3.2. Budd-Chiari syndrome treatment Budd-Chiari syndrome treatment is designed to dissolve blood clots and help you improve blood flow in your liver. Treatments will usually include medication, non-surgical procedures, and surgery: Drug therapy: Your doctor will prescribe medication to dissolve the blood clot. In addition, the blood thinner warfarin (Coumadin) is often prescribed to prevent future blood clots from reappearing. Procedures: There are two non-surgical procedures used to treat Budd Chiari syndrome: Intravenous streptococcal catheterization and percutaneous angioplasty: Transarticular intrahepatic portal system (TIPS) shunt is an X-ray procedure in which a stent (a tubular device) is placed in the center of the liver to position the liver. re-route the blood stream. During surgery, the radiologist creates a tunnel through the liver with a needle, connecting the portal vein (the vein that carries blood from the digestive organs to the liver) with one of the hepatic veins (three veins leading to the liver). blood from the liver.). A metal stent (a small, hollow tube) is placed in the tunnel to keep the tunnel open. The TIPS procedure reroutes blood flow in the liver and relieves pressure in all abnormal veins, including the intestines and liver.

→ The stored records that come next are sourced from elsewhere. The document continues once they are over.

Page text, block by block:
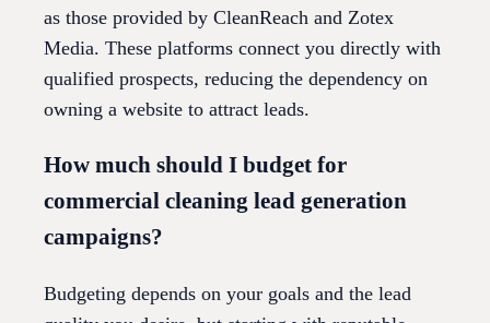
as those provided by CleanReach and Zotex
Media. These platforms connect you directly with
qualified prospects, reducing the dependency on
owning a website to attract leads.
How much should I budget for
commercial cleaning lead generation
campaigns?
Budgeting depends on your goals and the lead
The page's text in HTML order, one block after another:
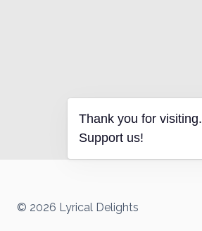
© 2026 Lyrical Delights
Thank you for visiting.
Support us!
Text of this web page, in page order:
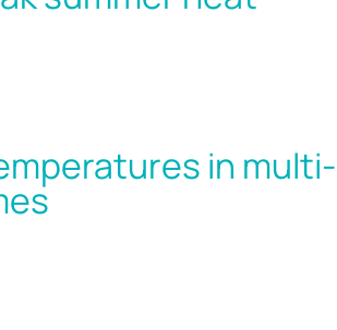
in multi-
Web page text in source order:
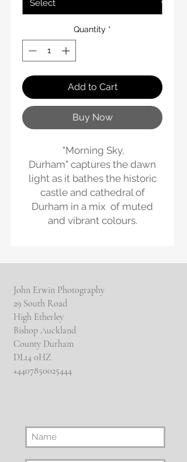
Quantity *
Add to Cart
Buy Now
"Morning Sky,
Durham" captures the dawn
light as it bathes the historic
castle and cathedral of
Durham in a mix of muted
and vibrant colours.
John Erwin Photography
29 South Road
High Etherley
Bishop Auckland
County Durham
DL14 0HZ
​+4407850025444
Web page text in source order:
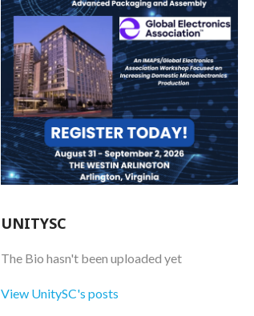
UNITYSC
The Bio hasn't been uploaded yet
View UnitySC's posts
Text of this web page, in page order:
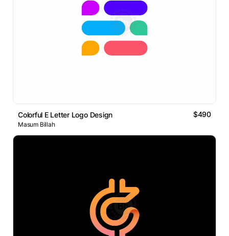
Colorful E Letter Logo Design $490
Masum Billah
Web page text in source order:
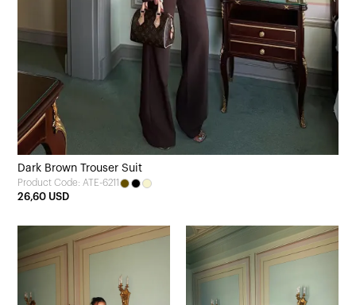
Dark Brown Trouser Suit
Product Code: ATE-6211
26,60 USD
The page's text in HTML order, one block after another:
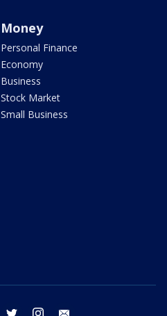
Money
Personal Finance
Economy
Business
Stock Market
Small Business
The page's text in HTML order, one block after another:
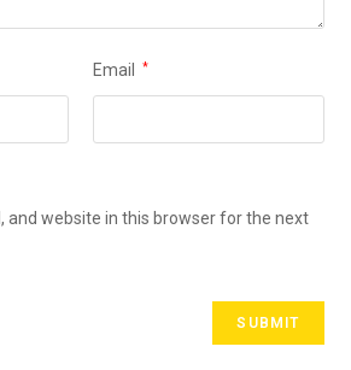
Email *
and website in this browser for the next
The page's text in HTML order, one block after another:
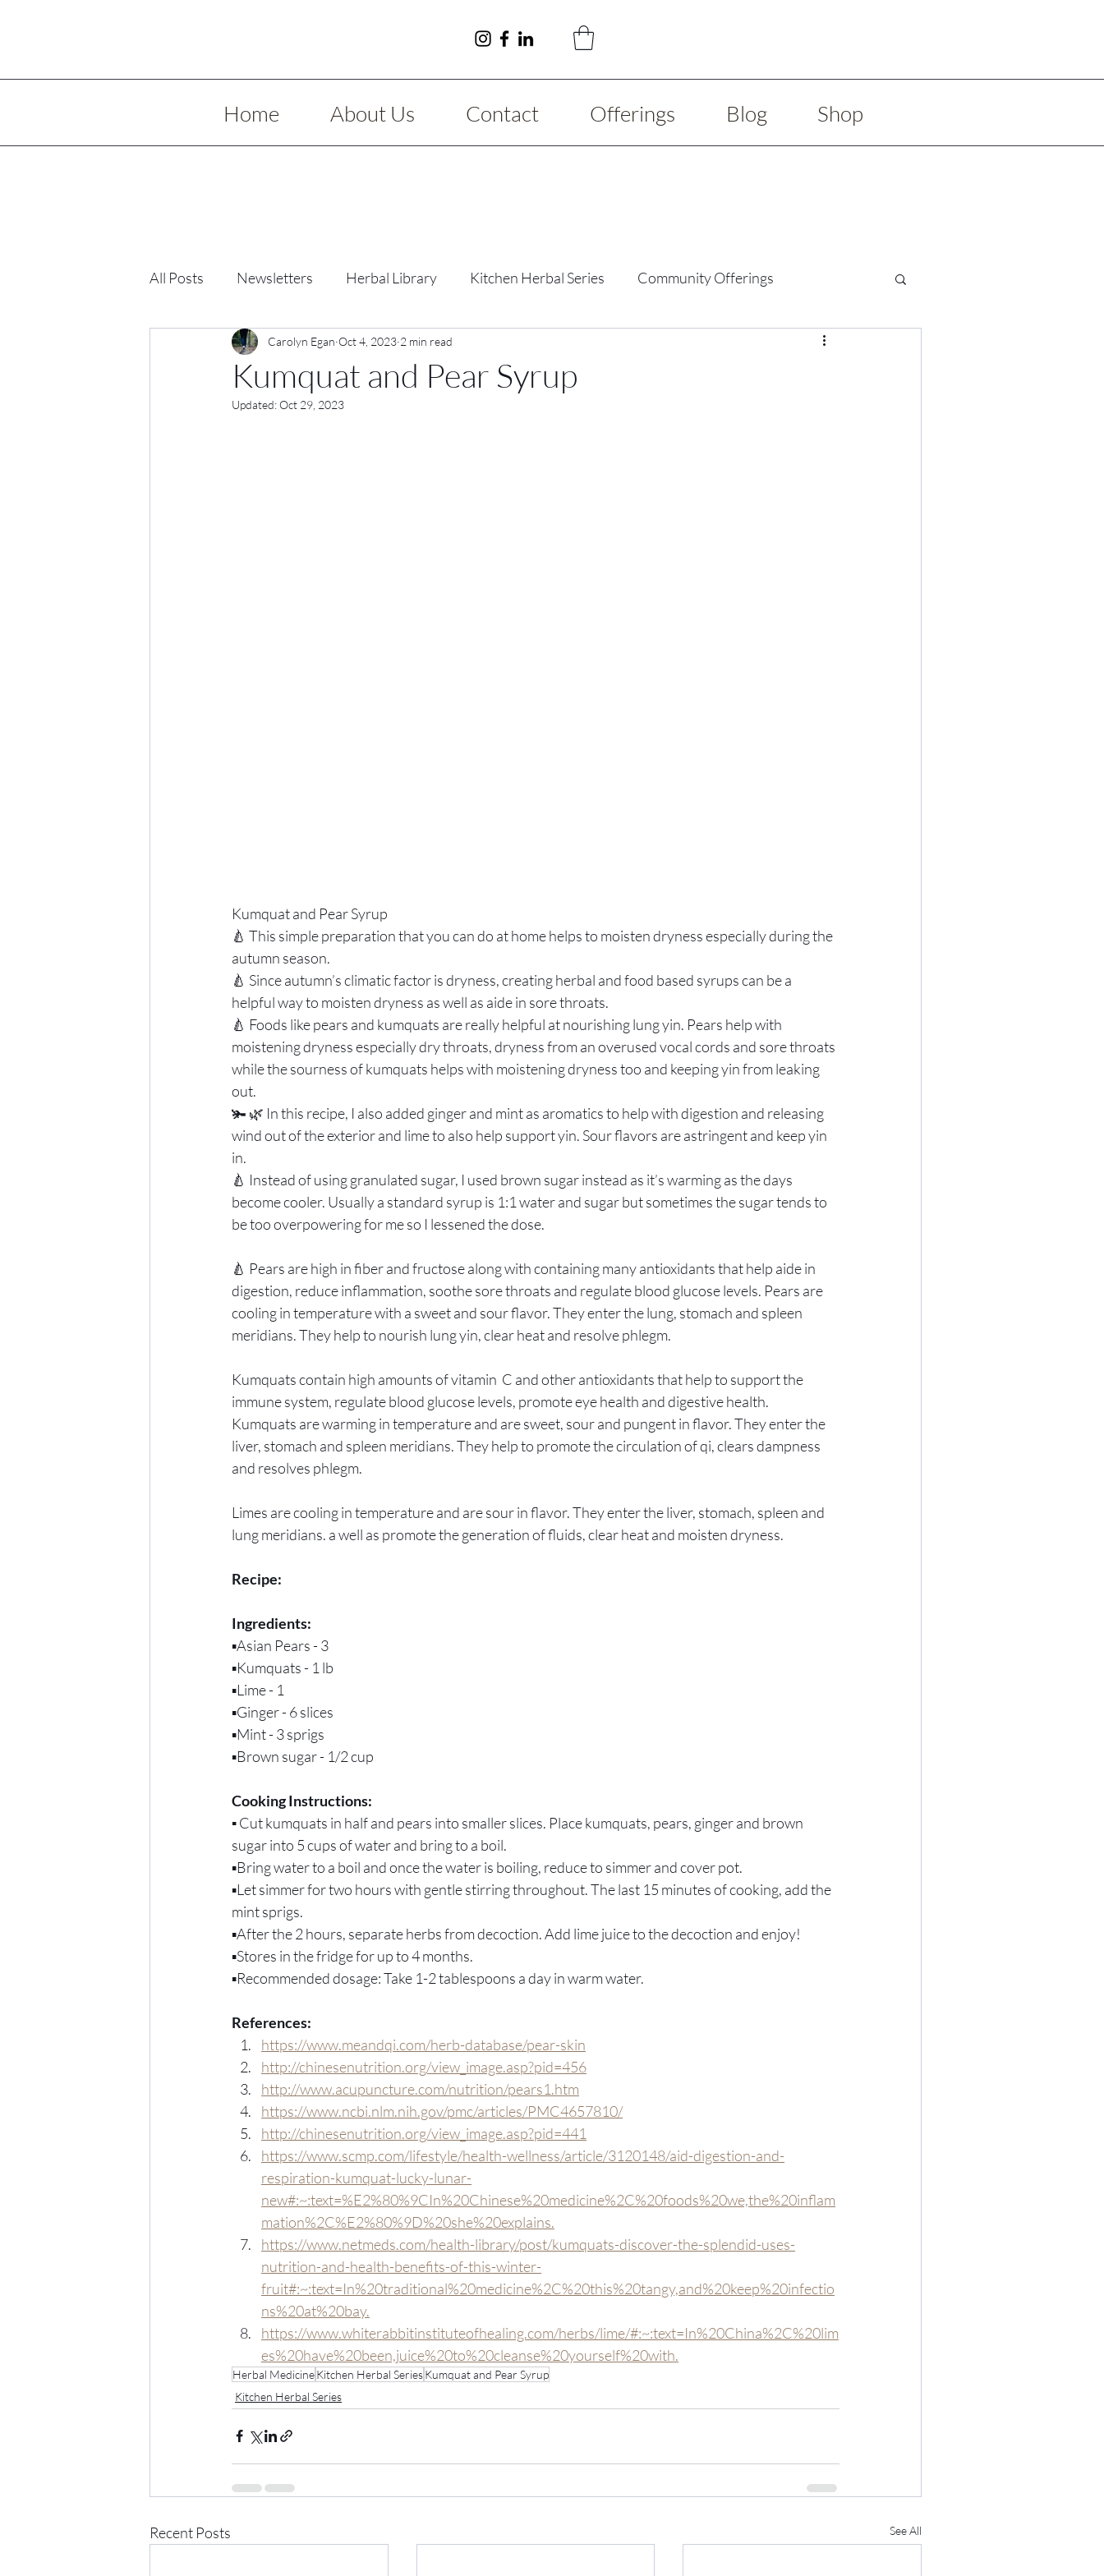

In percutaneous coronary angioplasty, your doctor will thread a catheter (a thin, hollow tube with a balloon at the end) through your skin and into a blood vessel. The catheter is guided to the area where the clot is located. When the catheter touches the clot, the balloon is inflated to widen the vein. A stent is placed in place to keep the vein open.
Surgery: If the patient has liver failure (the liver is no longer fully functional), a liver transplant is the commonly used treatment. Hepatic venous occlusion (or hepatic portal vein occlusion) is a serious medical condition. and is the major cause of Budd Chiari syndrome. Without prompt treatment, people with complete hepatic vein occlusion can die of liver failure within 3 or 5 years. The survival rate in this case will be increased with a liver transplant. People with partial vein occlusion may live longer, but life expectancy is different for each person in this case.